• **EXERCISE PROMPT**
Count the lines in the entries that contain "variables". Say the number and nothing more.

• **SOURCE MATERIAL**
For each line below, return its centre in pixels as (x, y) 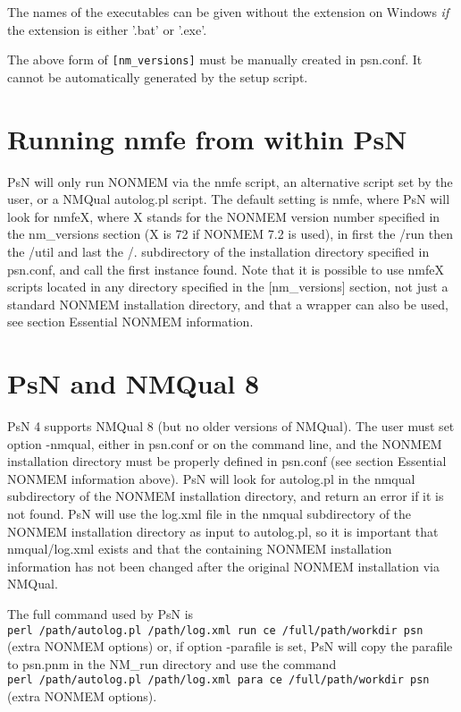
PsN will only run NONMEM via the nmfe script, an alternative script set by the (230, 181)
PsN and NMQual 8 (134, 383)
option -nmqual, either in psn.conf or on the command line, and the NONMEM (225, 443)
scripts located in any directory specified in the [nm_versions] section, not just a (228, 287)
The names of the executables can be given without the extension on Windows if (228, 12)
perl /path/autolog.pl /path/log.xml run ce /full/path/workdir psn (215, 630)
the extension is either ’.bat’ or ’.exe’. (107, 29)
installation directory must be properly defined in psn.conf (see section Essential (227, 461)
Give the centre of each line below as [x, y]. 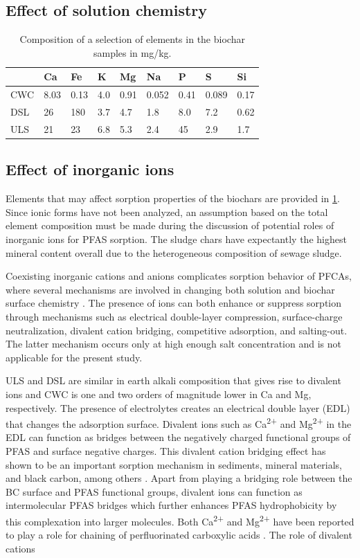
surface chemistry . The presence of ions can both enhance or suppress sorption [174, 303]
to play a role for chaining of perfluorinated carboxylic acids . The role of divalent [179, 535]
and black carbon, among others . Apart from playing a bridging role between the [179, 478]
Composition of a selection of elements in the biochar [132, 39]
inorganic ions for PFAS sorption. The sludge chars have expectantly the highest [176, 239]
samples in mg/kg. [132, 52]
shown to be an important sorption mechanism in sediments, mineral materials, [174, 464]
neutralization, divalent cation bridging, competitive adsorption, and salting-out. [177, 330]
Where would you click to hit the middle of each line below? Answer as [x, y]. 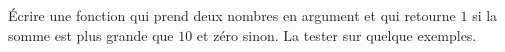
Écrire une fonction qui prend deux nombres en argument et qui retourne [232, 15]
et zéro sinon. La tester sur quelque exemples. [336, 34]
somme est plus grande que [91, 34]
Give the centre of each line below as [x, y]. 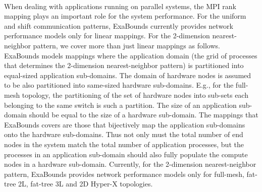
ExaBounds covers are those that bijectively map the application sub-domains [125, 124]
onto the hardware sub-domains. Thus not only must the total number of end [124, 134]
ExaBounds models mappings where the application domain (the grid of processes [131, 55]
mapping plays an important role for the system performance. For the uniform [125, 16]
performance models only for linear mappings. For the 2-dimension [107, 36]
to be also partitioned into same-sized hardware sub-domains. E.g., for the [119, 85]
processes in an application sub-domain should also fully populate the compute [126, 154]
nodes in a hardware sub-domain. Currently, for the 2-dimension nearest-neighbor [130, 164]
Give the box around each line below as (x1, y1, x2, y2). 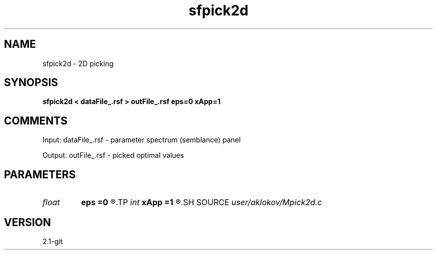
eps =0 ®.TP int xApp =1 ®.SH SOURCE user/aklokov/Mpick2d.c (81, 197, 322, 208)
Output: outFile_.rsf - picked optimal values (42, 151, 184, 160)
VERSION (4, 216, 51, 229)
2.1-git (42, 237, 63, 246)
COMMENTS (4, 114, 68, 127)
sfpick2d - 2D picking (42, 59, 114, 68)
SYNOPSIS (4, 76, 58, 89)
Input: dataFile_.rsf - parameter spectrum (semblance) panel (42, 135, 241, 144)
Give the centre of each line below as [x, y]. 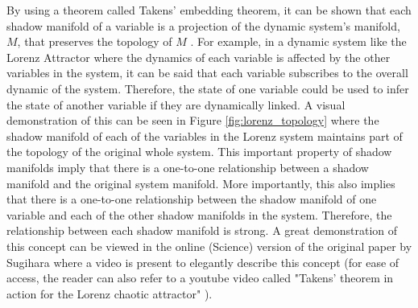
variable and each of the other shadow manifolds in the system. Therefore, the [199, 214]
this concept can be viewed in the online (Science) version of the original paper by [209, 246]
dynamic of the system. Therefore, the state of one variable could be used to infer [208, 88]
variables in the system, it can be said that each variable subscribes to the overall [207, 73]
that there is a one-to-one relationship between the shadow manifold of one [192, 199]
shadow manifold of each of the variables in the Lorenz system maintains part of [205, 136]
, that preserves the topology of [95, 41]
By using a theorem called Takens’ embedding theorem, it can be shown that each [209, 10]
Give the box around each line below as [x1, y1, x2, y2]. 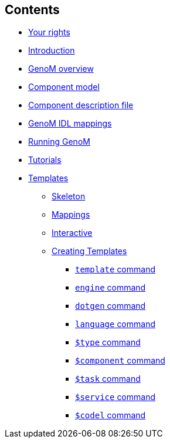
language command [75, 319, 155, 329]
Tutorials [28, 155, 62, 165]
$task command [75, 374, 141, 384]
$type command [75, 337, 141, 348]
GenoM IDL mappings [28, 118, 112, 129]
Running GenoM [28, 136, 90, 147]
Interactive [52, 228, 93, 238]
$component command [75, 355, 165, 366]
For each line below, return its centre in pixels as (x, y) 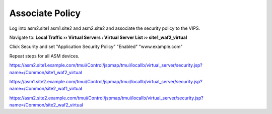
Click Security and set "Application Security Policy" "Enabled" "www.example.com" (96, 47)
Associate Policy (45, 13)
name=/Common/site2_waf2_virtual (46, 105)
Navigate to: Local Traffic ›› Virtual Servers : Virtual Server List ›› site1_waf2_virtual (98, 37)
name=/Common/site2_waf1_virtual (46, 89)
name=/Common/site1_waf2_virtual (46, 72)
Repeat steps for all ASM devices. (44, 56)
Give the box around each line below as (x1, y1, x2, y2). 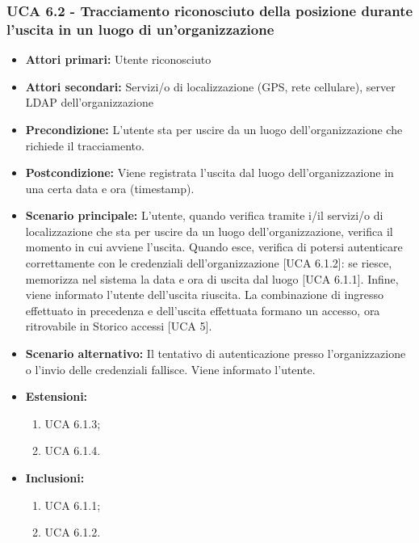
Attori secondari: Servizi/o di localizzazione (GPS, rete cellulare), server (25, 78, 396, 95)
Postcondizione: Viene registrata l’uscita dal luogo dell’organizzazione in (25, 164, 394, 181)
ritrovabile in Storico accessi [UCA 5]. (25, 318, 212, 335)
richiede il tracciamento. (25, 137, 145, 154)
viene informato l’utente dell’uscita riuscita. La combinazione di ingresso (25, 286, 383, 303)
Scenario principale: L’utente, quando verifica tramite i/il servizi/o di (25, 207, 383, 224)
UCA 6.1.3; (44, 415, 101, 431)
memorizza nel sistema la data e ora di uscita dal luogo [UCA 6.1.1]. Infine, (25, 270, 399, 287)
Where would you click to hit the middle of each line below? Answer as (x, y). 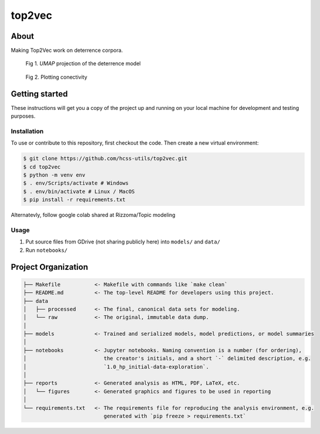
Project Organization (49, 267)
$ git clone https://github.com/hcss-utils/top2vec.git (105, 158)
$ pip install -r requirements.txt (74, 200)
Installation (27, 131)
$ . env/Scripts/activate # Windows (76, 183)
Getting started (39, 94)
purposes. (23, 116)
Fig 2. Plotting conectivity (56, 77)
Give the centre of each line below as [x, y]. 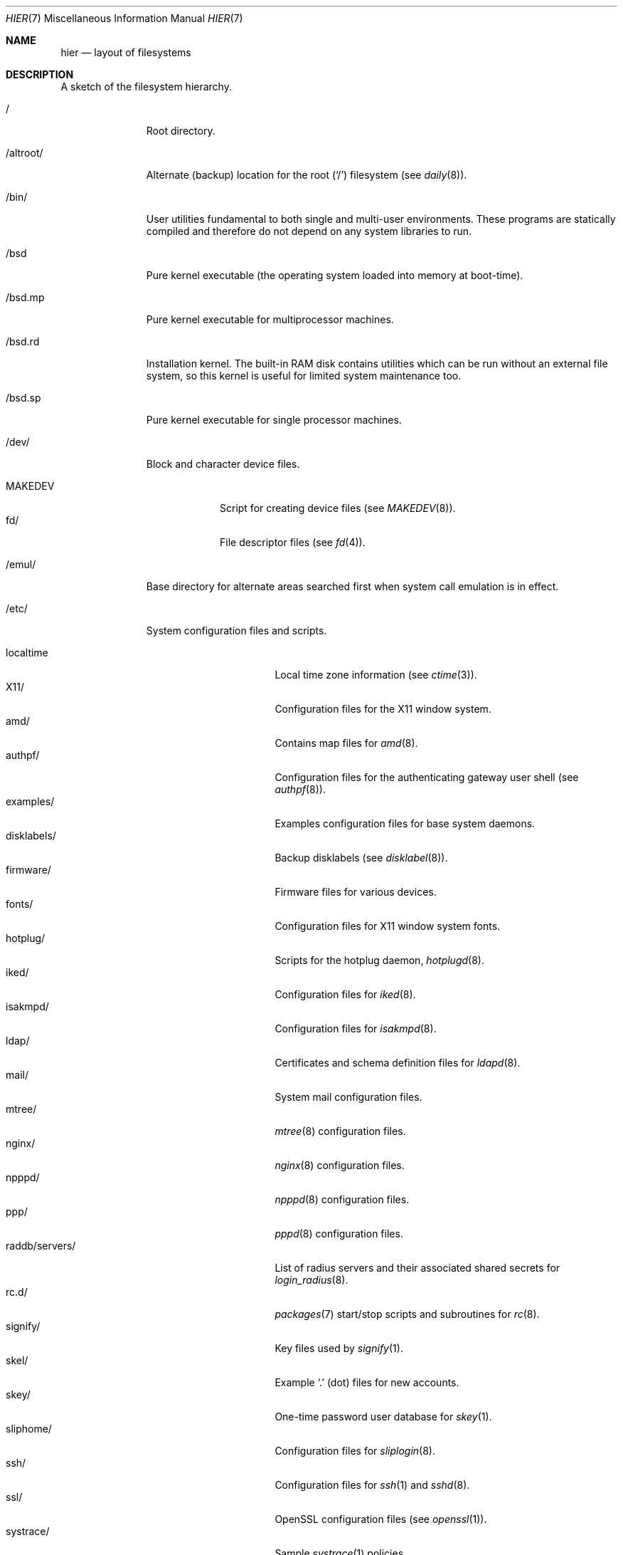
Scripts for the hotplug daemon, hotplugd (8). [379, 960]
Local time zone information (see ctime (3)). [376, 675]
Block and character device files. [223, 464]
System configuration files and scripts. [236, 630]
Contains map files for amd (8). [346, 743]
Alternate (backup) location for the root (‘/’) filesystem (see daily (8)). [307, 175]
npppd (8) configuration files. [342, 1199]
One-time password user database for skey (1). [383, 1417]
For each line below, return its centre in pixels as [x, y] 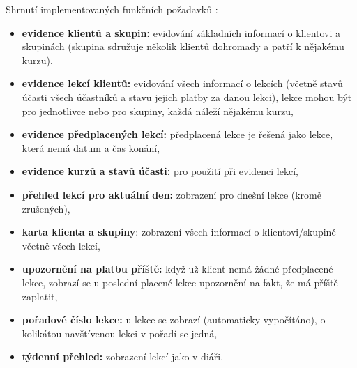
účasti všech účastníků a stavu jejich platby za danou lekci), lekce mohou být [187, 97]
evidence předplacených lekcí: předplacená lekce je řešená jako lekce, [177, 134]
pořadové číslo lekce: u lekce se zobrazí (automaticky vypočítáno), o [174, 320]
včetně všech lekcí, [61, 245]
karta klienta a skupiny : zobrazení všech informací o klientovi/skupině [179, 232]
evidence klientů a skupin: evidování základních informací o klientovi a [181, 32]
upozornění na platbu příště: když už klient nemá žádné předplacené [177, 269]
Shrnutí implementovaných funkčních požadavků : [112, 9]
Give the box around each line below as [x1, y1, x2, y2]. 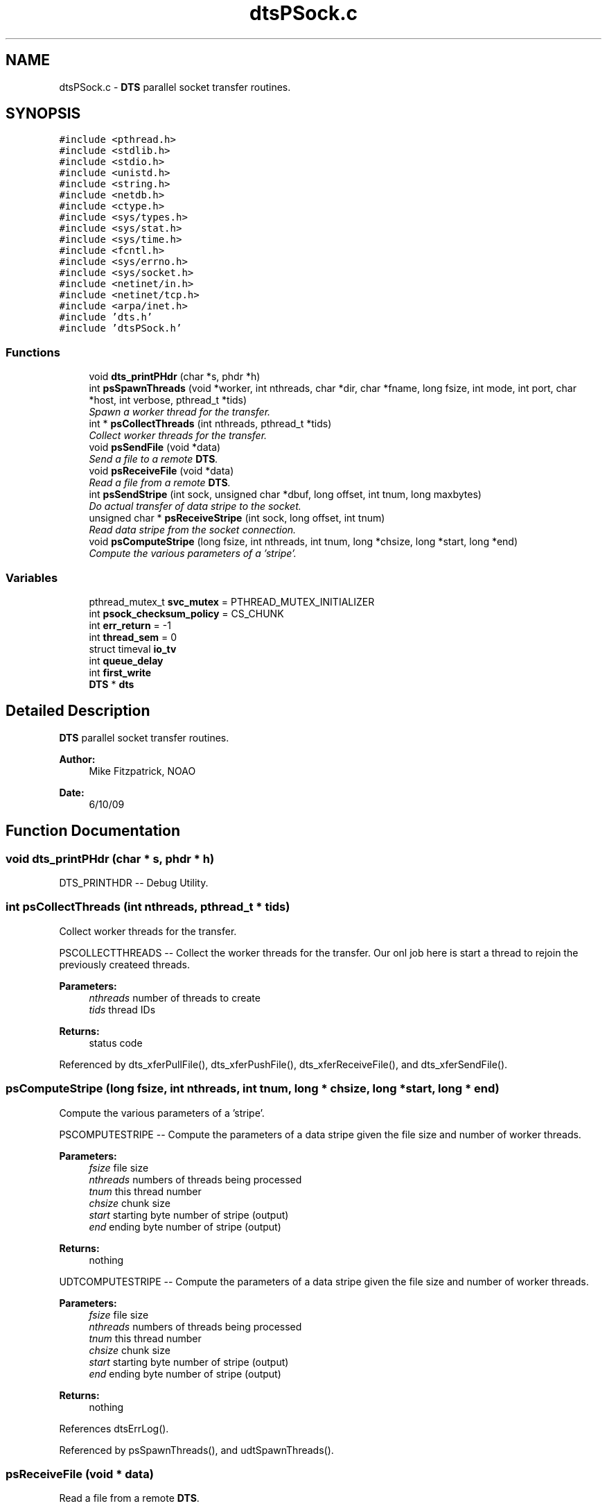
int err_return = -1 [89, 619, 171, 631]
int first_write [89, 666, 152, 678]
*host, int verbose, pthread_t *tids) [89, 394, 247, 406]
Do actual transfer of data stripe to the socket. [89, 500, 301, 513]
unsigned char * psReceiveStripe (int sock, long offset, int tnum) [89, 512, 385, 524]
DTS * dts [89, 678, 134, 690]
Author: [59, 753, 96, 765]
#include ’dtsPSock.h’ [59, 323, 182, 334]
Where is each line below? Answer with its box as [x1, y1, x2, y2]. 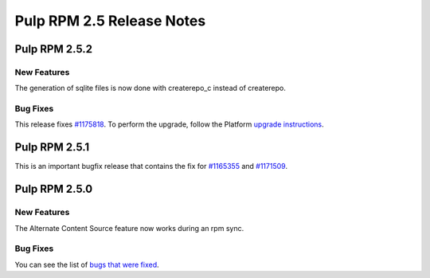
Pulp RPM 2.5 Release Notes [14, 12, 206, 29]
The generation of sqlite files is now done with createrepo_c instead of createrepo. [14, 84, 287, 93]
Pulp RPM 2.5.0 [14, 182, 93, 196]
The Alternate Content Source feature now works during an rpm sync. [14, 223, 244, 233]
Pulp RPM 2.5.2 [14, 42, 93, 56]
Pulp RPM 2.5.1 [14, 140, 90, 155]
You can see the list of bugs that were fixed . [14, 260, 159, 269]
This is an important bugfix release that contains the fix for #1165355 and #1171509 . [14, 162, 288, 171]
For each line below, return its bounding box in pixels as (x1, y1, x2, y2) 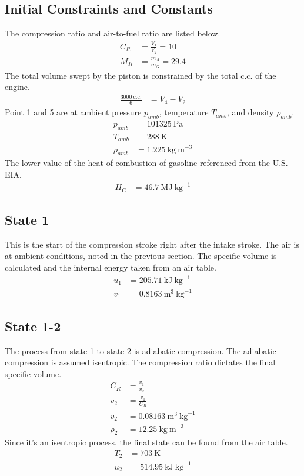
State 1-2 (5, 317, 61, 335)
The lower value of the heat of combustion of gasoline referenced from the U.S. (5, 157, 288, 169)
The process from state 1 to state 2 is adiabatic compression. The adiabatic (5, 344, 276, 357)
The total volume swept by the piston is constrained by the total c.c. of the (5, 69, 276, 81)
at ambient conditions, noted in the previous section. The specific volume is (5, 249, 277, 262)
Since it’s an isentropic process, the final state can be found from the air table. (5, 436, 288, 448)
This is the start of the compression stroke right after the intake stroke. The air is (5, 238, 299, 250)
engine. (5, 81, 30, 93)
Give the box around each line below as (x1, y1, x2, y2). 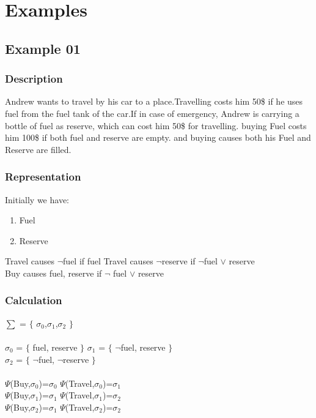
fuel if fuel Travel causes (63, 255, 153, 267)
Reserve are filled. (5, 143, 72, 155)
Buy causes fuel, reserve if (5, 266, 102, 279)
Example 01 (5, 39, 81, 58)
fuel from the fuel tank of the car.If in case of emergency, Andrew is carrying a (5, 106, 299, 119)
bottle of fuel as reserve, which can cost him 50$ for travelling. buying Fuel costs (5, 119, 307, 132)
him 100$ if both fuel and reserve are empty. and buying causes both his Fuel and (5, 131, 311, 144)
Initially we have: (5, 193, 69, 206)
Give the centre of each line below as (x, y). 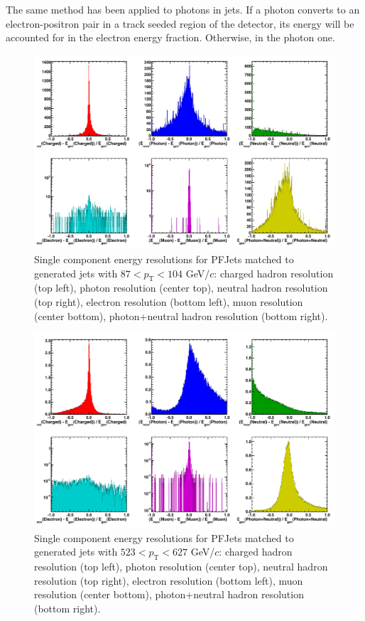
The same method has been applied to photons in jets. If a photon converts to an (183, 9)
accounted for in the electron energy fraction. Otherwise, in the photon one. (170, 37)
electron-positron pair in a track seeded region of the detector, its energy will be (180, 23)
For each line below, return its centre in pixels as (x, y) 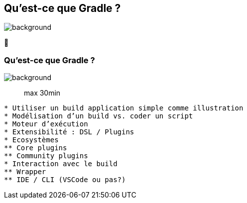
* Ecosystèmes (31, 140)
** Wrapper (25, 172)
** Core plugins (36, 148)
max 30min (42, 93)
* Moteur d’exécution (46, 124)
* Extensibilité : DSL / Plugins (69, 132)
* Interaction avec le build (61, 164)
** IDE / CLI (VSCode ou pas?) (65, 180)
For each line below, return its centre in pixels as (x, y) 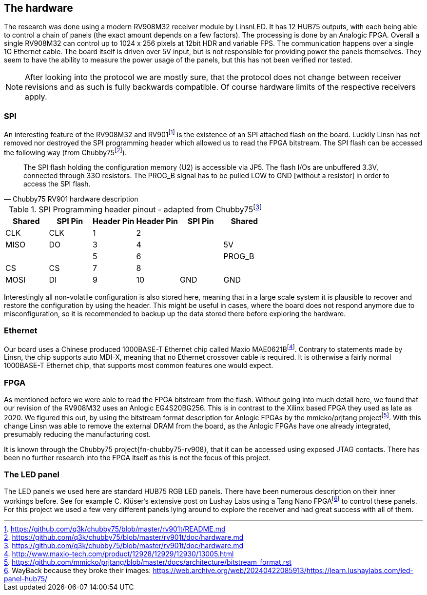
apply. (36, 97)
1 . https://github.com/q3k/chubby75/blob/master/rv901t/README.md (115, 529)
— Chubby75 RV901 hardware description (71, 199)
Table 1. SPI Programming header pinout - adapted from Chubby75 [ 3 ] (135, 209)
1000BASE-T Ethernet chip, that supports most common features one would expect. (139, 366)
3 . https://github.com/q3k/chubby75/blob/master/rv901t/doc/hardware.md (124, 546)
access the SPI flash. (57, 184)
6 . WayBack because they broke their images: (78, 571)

• **SOLUTION FOR THIS PROBLEM**
2